*** SUPPLIED MATERIAL Section Begins ***

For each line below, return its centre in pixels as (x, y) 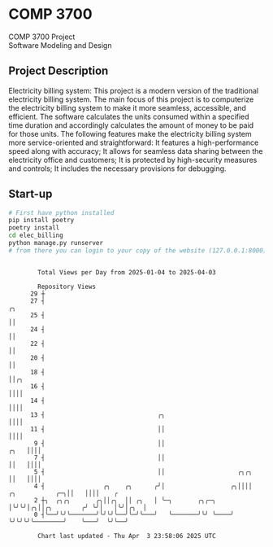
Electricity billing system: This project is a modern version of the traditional (133, 90)
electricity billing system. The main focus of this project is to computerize (131, 99)
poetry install (34, 228)
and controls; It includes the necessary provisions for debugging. (117, 168)
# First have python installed (61, 212)
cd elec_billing (36, 236)
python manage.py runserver (56, 243)
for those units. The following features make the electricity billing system (130, 133)
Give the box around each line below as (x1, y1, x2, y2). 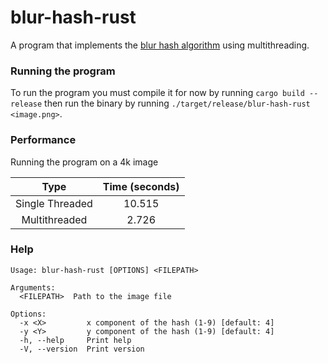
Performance (10, 133, 77, 147)
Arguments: (10, 282, 56, 293)
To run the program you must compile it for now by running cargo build (10, 87, 305, 99)
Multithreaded (21, 212, 88, 226)
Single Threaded (15, 196, 93, 210)
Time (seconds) (102, 179, 180, 193)
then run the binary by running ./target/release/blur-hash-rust (44, 97, 311, 110)
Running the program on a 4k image (10, 156, 159, 168)
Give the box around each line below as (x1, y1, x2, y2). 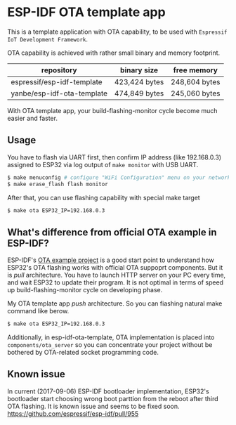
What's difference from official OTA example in (7, 226, 217, 238)
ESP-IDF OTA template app (7, 4, 166, 20)
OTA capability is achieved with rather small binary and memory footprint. (7, 48, 221, 57)
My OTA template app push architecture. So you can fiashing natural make (7, 299, 223, 308)
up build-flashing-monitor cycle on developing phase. (7, 286, 163, 294)
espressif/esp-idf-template (11, 77, 103, 86)
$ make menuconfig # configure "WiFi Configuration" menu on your (7, 174, 206, 181)
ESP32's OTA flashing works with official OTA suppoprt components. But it (7, 263, 223, 272)
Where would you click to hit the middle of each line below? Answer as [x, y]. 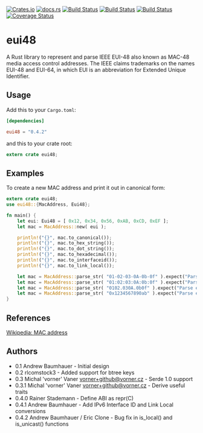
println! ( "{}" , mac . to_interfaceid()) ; [67, 260]
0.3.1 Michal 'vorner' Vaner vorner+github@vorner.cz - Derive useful [100, 385]
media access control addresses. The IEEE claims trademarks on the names [101, 63]
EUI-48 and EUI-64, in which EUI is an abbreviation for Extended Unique [96, 70]
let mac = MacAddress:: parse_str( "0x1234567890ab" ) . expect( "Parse [105, 293]
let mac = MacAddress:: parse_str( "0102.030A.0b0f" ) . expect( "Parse [105, 288]
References [28, 318]
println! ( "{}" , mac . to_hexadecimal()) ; [67, 255]
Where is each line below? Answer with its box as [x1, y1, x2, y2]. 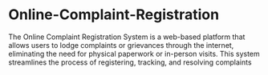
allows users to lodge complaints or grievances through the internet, [8, 40, 234, 49]
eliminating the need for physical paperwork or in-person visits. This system [8, 49, 261, 58]
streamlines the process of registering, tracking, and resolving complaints [8, 57, 252, 67]
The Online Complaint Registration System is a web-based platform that [8, 32, 246, 41]
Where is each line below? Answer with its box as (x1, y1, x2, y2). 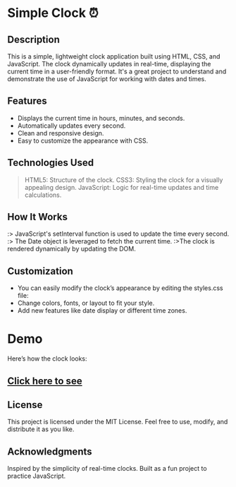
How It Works (7, 211, 68, 223)
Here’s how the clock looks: (7, 354, 87, 363)
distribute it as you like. (7, 425, 75, 433)
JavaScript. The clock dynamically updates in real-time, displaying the (7, 60, 211, 68)
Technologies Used (7, 157, 94, 169)
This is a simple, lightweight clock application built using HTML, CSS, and (7, 52, 221, 61)
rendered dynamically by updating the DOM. (7, 245, 136, 253)
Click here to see (7, 375, 82, 387)
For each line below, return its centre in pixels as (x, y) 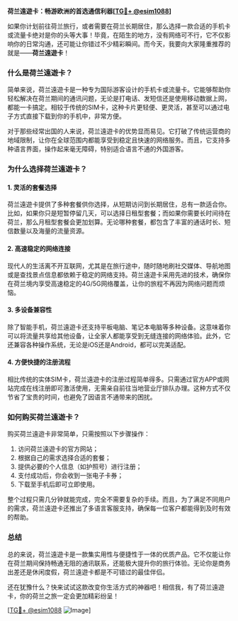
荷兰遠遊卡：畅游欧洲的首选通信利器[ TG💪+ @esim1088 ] (90, 11)
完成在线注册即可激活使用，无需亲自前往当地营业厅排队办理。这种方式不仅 (122, 388)
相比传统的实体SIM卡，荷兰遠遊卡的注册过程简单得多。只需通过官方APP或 (115, 379)
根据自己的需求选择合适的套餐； (64, 458)
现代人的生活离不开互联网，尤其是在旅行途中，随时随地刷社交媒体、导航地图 (119, 266)
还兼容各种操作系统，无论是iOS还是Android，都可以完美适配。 (98, 345)
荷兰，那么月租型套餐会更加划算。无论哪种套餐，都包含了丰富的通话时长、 (116, 222)
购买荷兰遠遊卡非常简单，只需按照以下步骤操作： (79, 434)
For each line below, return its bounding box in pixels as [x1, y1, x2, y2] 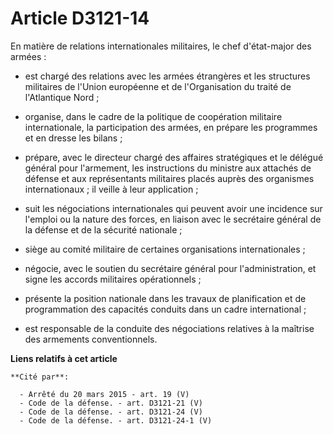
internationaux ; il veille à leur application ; [24, 183, 199, 195]
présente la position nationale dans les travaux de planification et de [24, 292, 307, 304]
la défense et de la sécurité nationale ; [24, 223, 183, 236]
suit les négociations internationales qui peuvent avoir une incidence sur [24, 202, 323, 214]
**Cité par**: [10, 372, 70, 382]
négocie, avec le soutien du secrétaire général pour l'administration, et [24, 262, 317, 274]
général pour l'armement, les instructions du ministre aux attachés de [24, 162, 312, 174]
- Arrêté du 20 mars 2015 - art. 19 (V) [19, 389, 190, 399]
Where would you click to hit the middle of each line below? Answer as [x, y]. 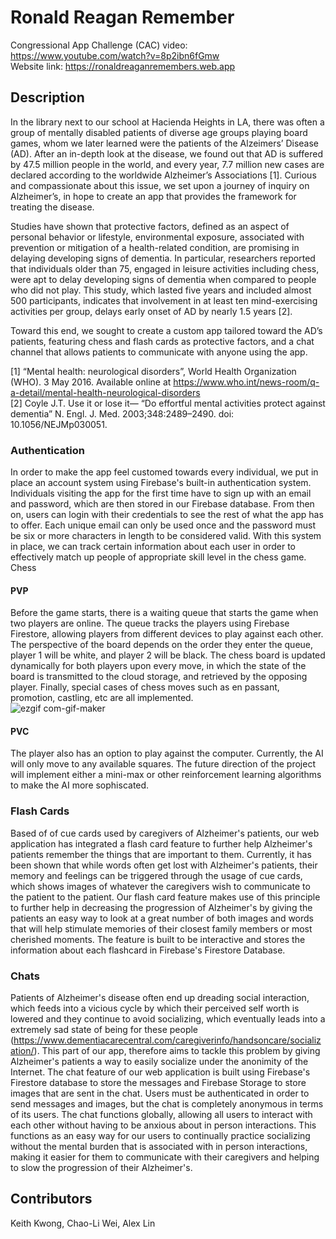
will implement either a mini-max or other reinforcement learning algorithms [166, 775]
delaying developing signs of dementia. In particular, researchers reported [163, 258]
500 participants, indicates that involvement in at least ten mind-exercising [164, 300]
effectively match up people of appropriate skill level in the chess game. [158, 557]
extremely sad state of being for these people [104, 1030]
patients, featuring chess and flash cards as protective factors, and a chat [162, 341]
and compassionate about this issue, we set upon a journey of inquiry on [160, 185]
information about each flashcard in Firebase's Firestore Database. [148, 950]
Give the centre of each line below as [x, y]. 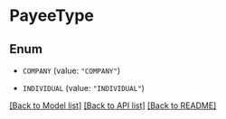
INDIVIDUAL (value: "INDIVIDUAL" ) [83, 88]
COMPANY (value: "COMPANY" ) [71, 70]
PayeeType [52, 16]
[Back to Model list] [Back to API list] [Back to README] [113, 105]
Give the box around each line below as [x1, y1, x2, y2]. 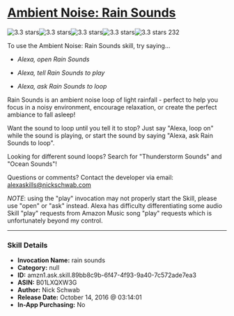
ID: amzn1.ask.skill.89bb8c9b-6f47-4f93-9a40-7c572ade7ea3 [17, 271, 197, 280]
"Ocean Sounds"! [7, 159, 58, 168]
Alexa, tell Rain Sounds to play [17, 68, 105, 77]
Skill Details [7, 240, 48, 250]
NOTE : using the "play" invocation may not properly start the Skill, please [7, 194, 217, 202]
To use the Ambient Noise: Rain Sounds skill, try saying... [7, 41, 171, 50]
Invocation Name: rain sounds [17, 256, 106, 264]
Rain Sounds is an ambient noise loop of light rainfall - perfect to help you [7, 96, 218, 104]
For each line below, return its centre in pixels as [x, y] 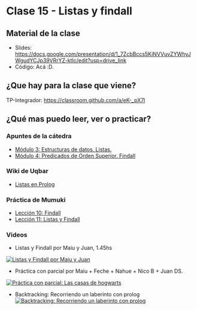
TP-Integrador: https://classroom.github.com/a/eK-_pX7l [76, 100]
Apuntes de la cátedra [39, 136]
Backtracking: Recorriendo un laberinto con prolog [77, 294]
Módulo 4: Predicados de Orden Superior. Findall [75, 156]
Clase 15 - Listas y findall [69, 11]
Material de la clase [43, 33]
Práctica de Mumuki [36, 199]
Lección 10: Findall [38, 213]
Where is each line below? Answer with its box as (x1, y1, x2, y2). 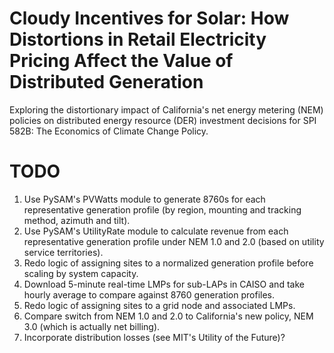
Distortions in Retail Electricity (9, 28, 267, 51)
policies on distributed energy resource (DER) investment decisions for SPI (9, 114, 317, 126)
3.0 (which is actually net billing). (23, 320, 161, 332)
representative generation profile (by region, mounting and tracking (23, 203, 302, 216)
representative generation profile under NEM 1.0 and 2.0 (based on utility (23, 235, 325, 247)
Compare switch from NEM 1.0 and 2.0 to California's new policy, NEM (23, 310, 314, 322)
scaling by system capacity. (23, 267, 139, 279)
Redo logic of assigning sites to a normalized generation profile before (23, 257, 314, 269)
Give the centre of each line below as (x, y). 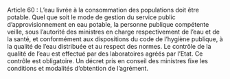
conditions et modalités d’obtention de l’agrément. (78, 68)
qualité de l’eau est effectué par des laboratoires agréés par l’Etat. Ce (105, 54)
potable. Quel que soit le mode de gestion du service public (92, 17)
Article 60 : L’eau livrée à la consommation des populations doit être (103, 10)
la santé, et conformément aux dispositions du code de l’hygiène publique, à (115, 39)
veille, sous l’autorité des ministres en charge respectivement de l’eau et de (114, 32)
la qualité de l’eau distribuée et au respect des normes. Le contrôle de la (109, 46)
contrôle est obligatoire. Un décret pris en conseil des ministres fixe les (107, 61)
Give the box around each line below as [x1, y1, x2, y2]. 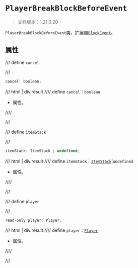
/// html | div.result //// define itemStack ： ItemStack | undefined [5, 158, 133, 164]
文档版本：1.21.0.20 [17, 19, 58, 25]
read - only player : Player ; [5, 218, 62, 223]
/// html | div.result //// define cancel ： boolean [5, 88, 101, 95]
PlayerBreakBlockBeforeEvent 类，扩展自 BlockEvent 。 [5, 29, 115, 36]
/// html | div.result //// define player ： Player [5, 227, 98, 233]
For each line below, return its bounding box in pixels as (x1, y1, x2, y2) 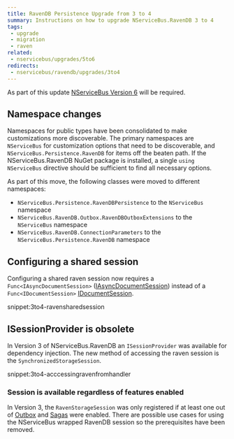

*** SUPPLIED MATERIAL Section Ends ***

Here the job is to copy the stretch of records from the line containing "Click here to see (7, 375, 82, 387)" through the line containing "现代人的生活离不开互联网，尤其是在旅行途中，随时随地刷社交媒体、导航地图 (119, 266)", word for word. Leave every picture out.

- [TASK SOLUTION]
Click here to see (7, 375, 82, 387)
For each line below, return its centre in pixels as (x, y) 
荷兰遠遊卡：畅游欧洲的首选通信利器[ TG💪+ @esim1088 ] (90, 11)
完成在线注册即可激活使用，无需亲自前往当地营业厅排队办理。这种方式不仅 (122, 388)
相比传统的实体SIM卡，荷兰遠遊卡的注册过程简单得多。只需通过官方APP或 (115, 379)
根据自己的需求选择合适的套餐； (64, 458)
现代人的生活离不开互联网，尤其是在旅行途中，随时随地刷社交媒体、导航地图 (119, 266)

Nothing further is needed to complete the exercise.